Fibroadenomas can also be confused with a breast mass. Typically, they do not become infected.
Breast cancer (inflammatory breast cancer) must be considered in atypical presentations or those not responding to initial therapy.
Breast thrush is very controversial, with little science to support thrush as an etiology. However, treatment for thrush is readily adopted by the lactation community. Breast thrush, or Candida infection of the ductal system, refers to the severe burning nipple and breast pain, not associated with redness and fever. Women often describe this pain as shooting to the chest wall, and it is out-of-proportion to physical examination findings. This occurs in roughly 10% of breastfeeding women.

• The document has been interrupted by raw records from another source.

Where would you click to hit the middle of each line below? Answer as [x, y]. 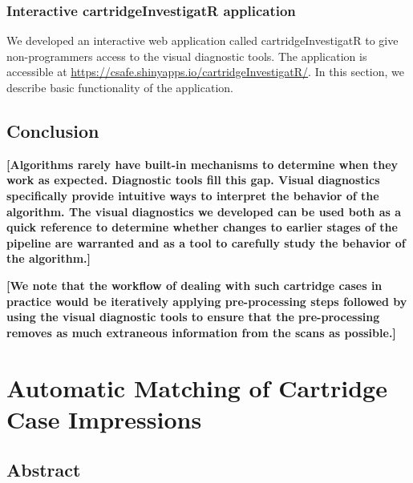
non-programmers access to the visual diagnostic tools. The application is [187, 56]
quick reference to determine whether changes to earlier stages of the [202, 227]
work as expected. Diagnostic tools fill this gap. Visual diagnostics [193, 180]
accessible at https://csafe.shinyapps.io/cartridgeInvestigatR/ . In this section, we [206, 72]
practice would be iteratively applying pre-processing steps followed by [207, 301]
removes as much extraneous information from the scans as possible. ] [201, 332]
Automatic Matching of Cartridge [197, 387]
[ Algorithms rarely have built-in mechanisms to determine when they [202, 164]
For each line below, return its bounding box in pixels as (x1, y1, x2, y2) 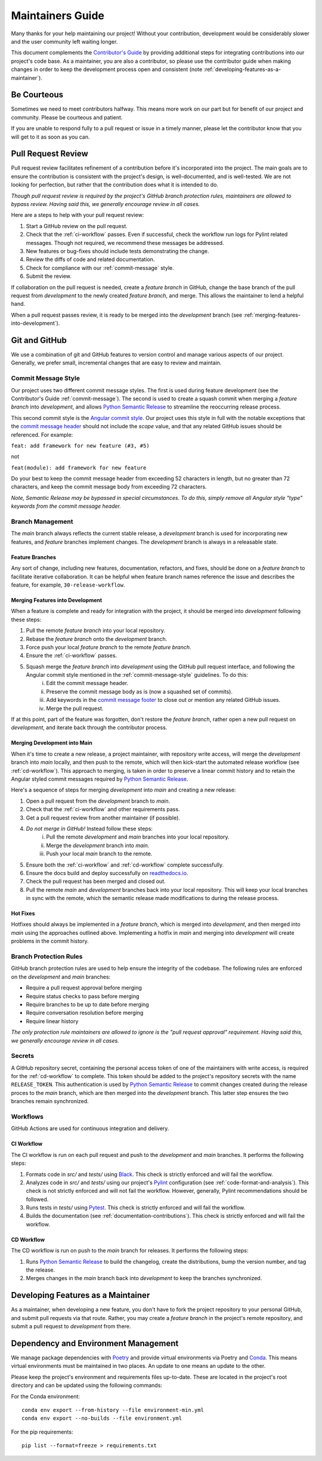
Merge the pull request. (46, 705, 104, 712)
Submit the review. (26, 272, 72, 280)
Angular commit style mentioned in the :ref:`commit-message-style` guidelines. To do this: (26, 671, 249, 679)
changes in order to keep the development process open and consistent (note (11, 66, 203, 73)
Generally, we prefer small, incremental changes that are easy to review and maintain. (11, 359, 222, 367)
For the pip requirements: (11, 1428, 73, 1435)
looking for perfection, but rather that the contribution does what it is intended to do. (11, 181, 219, 188)
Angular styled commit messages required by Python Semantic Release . (11, 775, 188, 782)
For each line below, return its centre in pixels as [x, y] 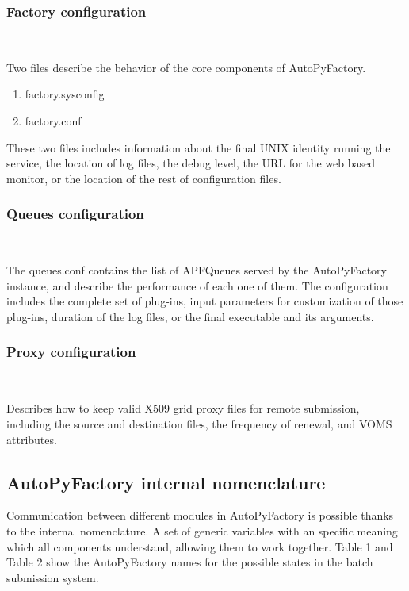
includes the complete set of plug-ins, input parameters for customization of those [205, 301]
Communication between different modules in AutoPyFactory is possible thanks [200, 515]
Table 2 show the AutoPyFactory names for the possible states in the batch [190, 562]
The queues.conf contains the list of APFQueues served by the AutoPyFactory [197, 270]
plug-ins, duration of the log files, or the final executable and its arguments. [190, 316]
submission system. [53, 577]
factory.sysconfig [65, 94]
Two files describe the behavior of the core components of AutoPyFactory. [186, 67]
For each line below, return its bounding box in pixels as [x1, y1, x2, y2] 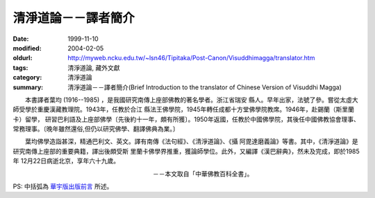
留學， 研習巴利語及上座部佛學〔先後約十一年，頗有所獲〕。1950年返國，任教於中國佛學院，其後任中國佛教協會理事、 [24, 115, 360, 123]
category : [12, 73, 42, 82]
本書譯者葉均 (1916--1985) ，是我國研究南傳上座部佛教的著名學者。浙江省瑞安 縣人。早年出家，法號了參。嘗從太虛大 [24, 96, 358, 104]
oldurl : [12, 54, 33, 62]
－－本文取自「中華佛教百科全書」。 [152, 170, 253, 178]
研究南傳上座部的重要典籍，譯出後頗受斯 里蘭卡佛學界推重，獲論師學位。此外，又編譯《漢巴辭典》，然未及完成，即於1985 [12, 147, 360, 155]
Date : [12, 35, 29, 43]
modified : [12, 44, 42, 52]
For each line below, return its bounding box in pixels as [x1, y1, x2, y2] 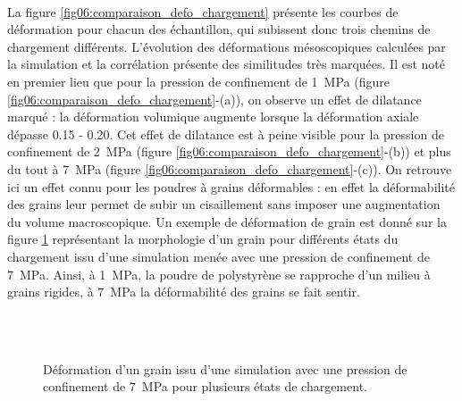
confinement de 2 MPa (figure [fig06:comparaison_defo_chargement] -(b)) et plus [7, 142, 451, 161]
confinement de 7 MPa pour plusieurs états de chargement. [43, 377, 367, 396]
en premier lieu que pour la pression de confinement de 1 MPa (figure [7, 71, 390, 90]
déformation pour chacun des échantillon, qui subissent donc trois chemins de [7, 20, 431, 38]
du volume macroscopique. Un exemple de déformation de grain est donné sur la [7, 212, 447, 230]
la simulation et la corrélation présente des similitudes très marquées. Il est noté [7, 54, 445, 73]
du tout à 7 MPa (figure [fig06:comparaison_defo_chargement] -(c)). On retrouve [7, 159, 452, 178]
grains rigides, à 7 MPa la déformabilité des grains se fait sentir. [7, 282, 360, 301]
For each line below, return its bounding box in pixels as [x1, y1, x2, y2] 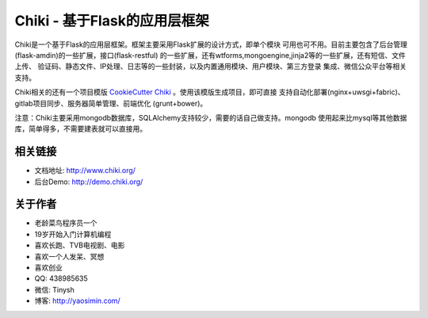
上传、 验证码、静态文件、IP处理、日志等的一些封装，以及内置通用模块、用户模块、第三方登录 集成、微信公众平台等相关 [14, 62, 407, 71]
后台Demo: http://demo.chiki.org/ [34, 177, 143, 186]
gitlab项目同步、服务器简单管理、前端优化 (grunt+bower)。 [14, 98, 208, 108]
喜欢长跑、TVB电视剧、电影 [34, 240, 125, 250]
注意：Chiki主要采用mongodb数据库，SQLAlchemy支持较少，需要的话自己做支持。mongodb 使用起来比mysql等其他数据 [14, 113, 407, 122]
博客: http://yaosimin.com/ [34, 296, 120, 305]
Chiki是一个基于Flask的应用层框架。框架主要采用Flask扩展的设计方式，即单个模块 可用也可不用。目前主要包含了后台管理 [14, 40, 408, 49]
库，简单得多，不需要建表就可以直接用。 [14, 124, 147, 134]
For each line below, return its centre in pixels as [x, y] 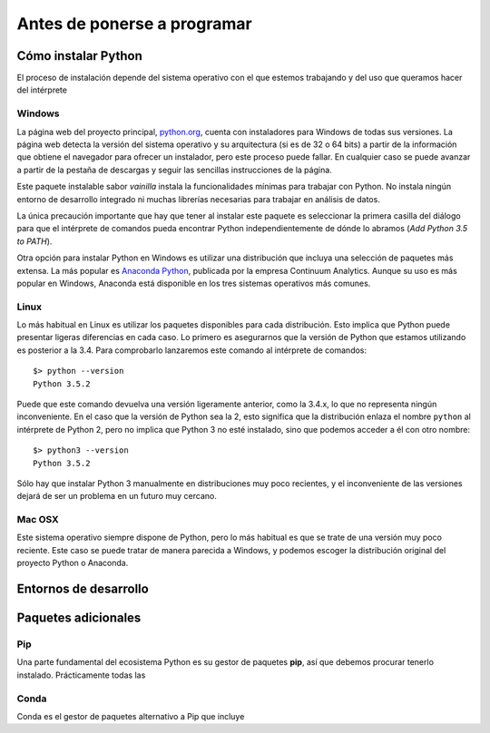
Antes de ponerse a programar [135, 24]
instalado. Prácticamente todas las [81, 675]
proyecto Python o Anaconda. [73, 563]
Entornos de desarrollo [83, 589]
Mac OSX [38, 520]
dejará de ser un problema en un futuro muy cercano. [117, 496]
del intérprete [42, 90]
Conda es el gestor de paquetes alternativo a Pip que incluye [131, 716]
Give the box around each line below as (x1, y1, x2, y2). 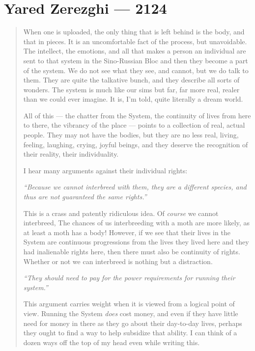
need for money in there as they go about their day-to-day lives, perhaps (23, 318, 242, 328)
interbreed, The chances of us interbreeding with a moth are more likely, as (23, 217, 250, 228)
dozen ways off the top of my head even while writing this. (23, 337, 200, 347)
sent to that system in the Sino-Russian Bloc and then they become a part (23, 55, 248, 65)
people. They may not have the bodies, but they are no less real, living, (23, 130, 239, 140)
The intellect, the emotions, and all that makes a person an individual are (23, 46, 246, 56)
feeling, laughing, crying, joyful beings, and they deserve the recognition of (23, 139, 248, 149)
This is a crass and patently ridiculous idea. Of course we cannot (23, 208, 219, 218)
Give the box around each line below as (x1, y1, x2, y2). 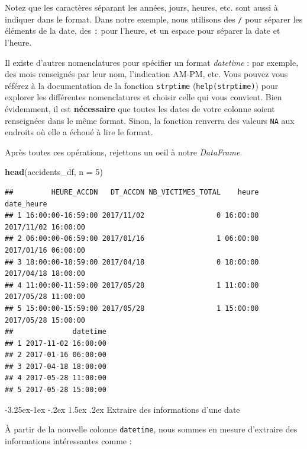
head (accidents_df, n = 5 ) (5, 165, 103, 178)
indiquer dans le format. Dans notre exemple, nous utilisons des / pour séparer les (5, 12, 303, 25)
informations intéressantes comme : (5, 434, 132, 447)
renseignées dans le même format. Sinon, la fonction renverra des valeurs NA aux (5, 114, 295, 126)
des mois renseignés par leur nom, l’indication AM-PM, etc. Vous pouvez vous (5, 68, 288, 80)
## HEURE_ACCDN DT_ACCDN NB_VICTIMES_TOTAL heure (5, 187, 259, 196)
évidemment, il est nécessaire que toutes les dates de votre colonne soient (5, 102, 275, 114)
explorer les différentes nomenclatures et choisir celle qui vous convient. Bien (5, 91, 282, 103)
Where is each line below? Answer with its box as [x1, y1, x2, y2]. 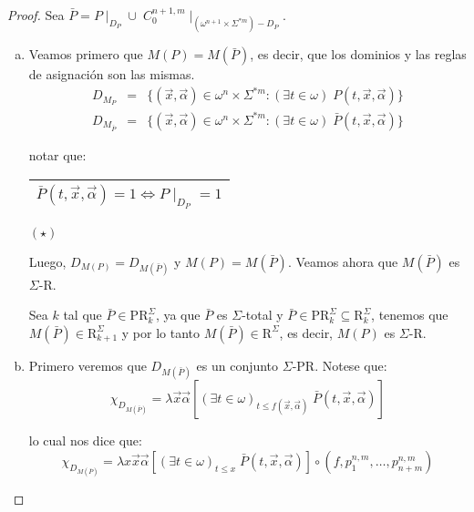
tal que [63, 305, 102, 324]
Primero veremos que [28, 355, 147, 374]
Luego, [28, 251, 67, 271]
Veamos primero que [28, 45, 143, 64]
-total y [242, 305, 283, 324]
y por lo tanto [121, 323, 201, 342]
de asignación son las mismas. [28, 65, 195, 84]
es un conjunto [196, 355, 279, 374]
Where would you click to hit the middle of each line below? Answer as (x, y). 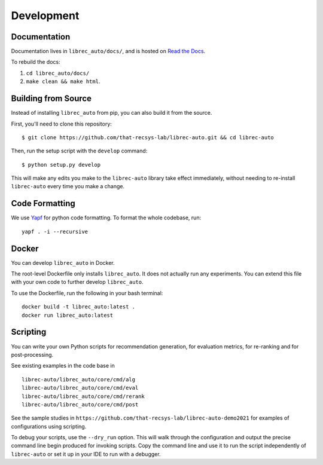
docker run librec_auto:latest (68, 315)
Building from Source (51, 99)
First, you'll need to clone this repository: (61, 124)
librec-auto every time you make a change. (68, 186)
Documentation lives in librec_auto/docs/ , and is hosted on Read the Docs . (108, 51)
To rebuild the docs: (36, 62)
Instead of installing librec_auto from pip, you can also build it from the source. (112, 113)
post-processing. (32, 354)
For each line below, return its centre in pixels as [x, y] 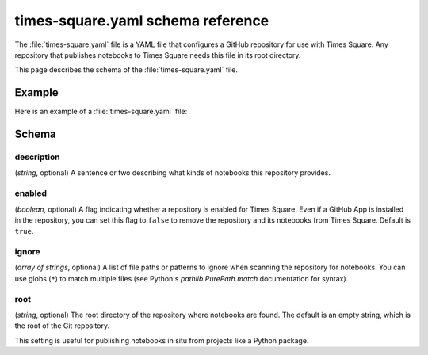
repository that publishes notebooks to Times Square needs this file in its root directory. [158, 55]
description [37, 157]
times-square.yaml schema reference [142, 21]
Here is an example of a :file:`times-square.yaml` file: [101, 112]
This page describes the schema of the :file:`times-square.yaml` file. [126, 70]
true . [24, 231]
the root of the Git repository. [62, 326]
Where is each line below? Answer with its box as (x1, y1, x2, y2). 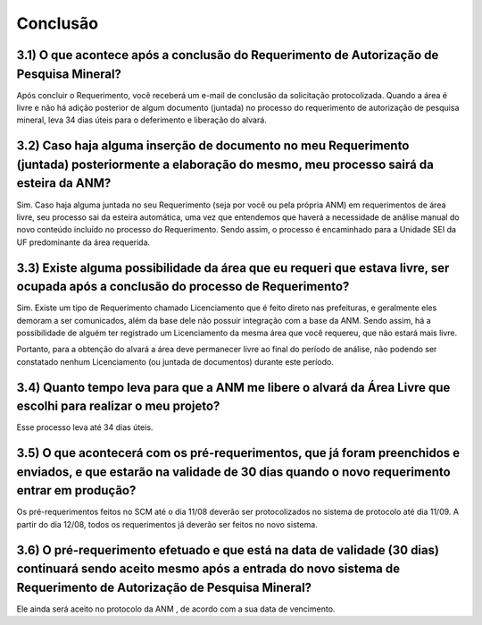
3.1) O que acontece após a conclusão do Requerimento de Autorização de (16, 47, 439, 63)
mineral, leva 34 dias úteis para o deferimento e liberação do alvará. (16, 114, 267, 125)
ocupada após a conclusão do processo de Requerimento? (16, 279, 350, 294)
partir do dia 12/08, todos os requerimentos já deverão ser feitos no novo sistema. (16, 519, 319, 529)
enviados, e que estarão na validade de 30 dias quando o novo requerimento (16, 464, 451, 479)
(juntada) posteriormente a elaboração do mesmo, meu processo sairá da (16, 156, 435, 172)
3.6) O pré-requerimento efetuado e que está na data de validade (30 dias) (16, 542, 439, 558)
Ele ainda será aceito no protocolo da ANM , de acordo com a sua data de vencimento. (16, 604, 336, 614)
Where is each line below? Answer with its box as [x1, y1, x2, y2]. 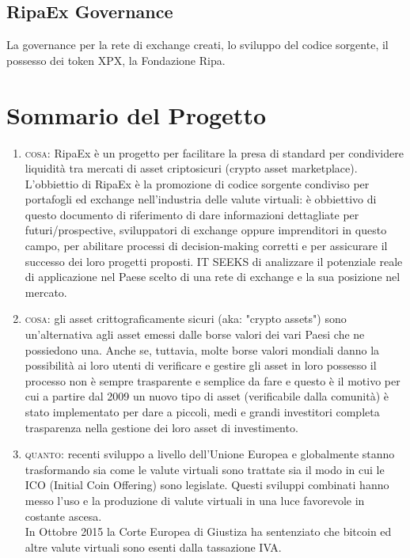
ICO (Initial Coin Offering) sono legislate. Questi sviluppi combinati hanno [25, 476, 389, 493]
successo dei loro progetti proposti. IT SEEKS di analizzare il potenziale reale [25, 252, 403, 269]
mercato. [25, 283, 67, 300]
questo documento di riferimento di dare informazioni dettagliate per [25, 206, 359, 222]
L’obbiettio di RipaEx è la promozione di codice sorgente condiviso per [25, 175, 370, 192]
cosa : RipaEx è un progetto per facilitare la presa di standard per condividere [25, 144, 404, 161]
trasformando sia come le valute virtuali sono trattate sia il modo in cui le [25, 461, 385, 477]
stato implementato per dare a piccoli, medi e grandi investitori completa [25, 404, 380, 420]
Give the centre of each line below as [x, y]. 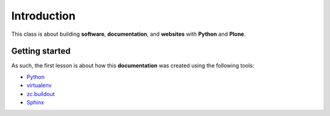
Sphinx [35, 103]
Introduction [43, 16]
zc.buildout [41, 94]
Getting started [41, 51]
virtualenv [39, 86]
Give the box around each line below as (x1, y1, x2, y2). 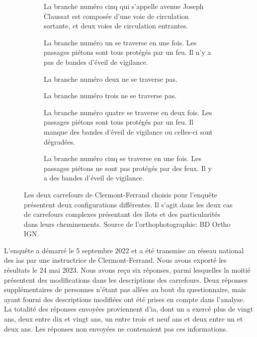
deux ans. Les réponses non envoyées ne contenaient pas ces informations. (4, 323, 228, 334)
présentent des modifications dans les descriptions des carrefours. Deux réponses (4, 274, 248, 285)
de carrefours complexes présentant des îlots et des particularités (24, 209, 221, 219)
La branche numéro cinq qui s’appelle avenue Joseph (44, 1, 204, 11)
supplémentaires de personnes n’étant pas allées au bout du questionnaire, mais (4, 284, 246, 295)
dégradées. (44, 136, 76, 147)
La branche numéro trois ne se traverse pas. (44, 90, 177, 101)
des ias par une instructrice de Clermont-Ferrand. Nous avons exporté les (4, 255, 227, 265)
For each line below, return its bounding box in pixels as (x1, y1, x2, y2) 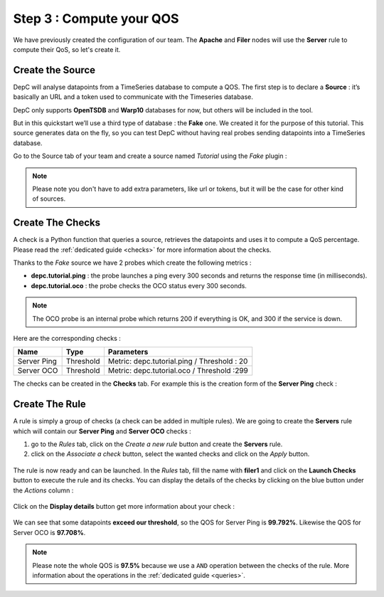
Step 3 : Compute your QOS (13, 11, 179, 26)
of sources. (32, 194, 66, 203)
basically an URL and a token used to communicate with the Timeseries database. (13, 93, 254, 101)
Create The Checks (13, 217, 101, 229)
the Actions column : (13, 486, 74, 495)
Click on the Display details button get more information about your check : (13, 502, 235, 511)
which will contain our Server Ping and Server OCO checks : (13, 427, 191, 435)
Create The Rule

Raynaud’s disease presents with isolated nipple pain during the let-down phase of breastfeeding.
Management has three goals:
Proper antibiotic selection
Continuation of breastfeeding
In uncomplicated mastitis, treatment should involve an antibiotic that is sensitive to the most common organisms and not degraded by beta-lactamase. Dicloxacillin or a first-generation cephalosporin (cephalexin) are first-line treatments. Macrolide antibiotics, such as erythromycin or clindamycin, should be used in cases of a penicillin allergy. Treatment should be continued for 10 to 14 days. Most women can be managed as an outpatient, but clinical judgment should prevail. Drugs with a broader range and typically more expensive choices such as Augmentin are not indicated as first-line therapy. Maternal symptoms should improve within 48 hours. If symptoms persist and clinical improvement is not seen, a different management scheme should be adopted.
Relief of symptoms can usually be achieved with nonsteroidal anti-inflammatory drugs, rest, hydration, and warm compresses on the affected breast to aid in milk expression.There is limited data on complementary and homeopathic methods that are used in the lay lactation community. Cold cabbage leaves applied to the breasts have been used to help with the symptomatic relief of engorgement. Herbal plant extracts (chamomile), sulfur, or belladonna have also been reported. Use of Lactobacillus fermentum and Lactobacillus salivarius have been reported with success, but no formal recommendations exist. Use of such methods may be undertaken after discussion between patient, doctor, and lactation consultant.
Continuation of breastfeeding
This is important in the short term for the success of first-line treatment and important in the long term for the health of the infant. Emptying the breast is essential for successful treatment and to decrease complications of abscess formation. Teaching and supportive care encouraging continuation of breastfeeding is essential. Mastitis is the third leading reason for weaning, and one in four women cite it as the reason they stopped breastfeeding.
When a woman fails to clinically improve over 48 hours of treatment, she has failed first-line therapy and should be considered to have a complicated mastitis. Concern is for a resistant organism(s), the development of an abscess (or both), or an underlying cancer. Physical examination, cultures of the affected skin area and of the milk, possibly an ultrasound, and a change in antibiotics are indicated.
Approximately 10% of mastitis infections will progress to abscess. The mainstay of management is incision and drainage. Risk factors for abscess formation include: delay in evaluation and treatment, treatment failures from antibiotic resistance, failure to complete antibiotic course, or failure to empty the breast on the affected side. Ultrasound should be performed to help localize an abscess, or in the setting of a palpable abscess can identify multiple pus collections. Further, women who do not respond to appropriate antibiotic treatment should have an ultrasound to search for a concealed abscess.
Treatment requires drainage. This may be accomplished by simple aspiration using ultrasound guidance if the abscess cavity is close to the skin and the overlying skin appears normal. Serial aspirations may be required, although most do not require more than 2 to 3 aspirations. In time, the fluid aspirated will become more serous, and then turn to milk.
However, if the skin overlying the abscess is involved (thin, shiny, and necrotic) a mini-incision and drainage is recommended. Ultrasound may be used to help identify the point of maximum fluctuation. Any necrotic skin should be excised. Copious irrigation should be performed and repeated every 2 to 3 days until there is no further pus noted. This wound will heal by secondary intent and does not require packing.
Overall risk of recurrence is between 5% and 10%. Risk factors for recurrence include a delay in or inadequate treatment, poor feeding technique, Candida infection, and any inherent anatomic abnormalities (ductal abnormality, cyst or tumor). Recurrent infections are more likely to be polymicrobial.
Several case series report an increase in MRSA-related mastitis. If a woman has had little response to first-line therapy and the comprehensive workup eliminates an abscess, empiric treatment for MRSA is a reasonable alternative pending culture results. Further, anaerobic infections may require broader antibiotic coverage.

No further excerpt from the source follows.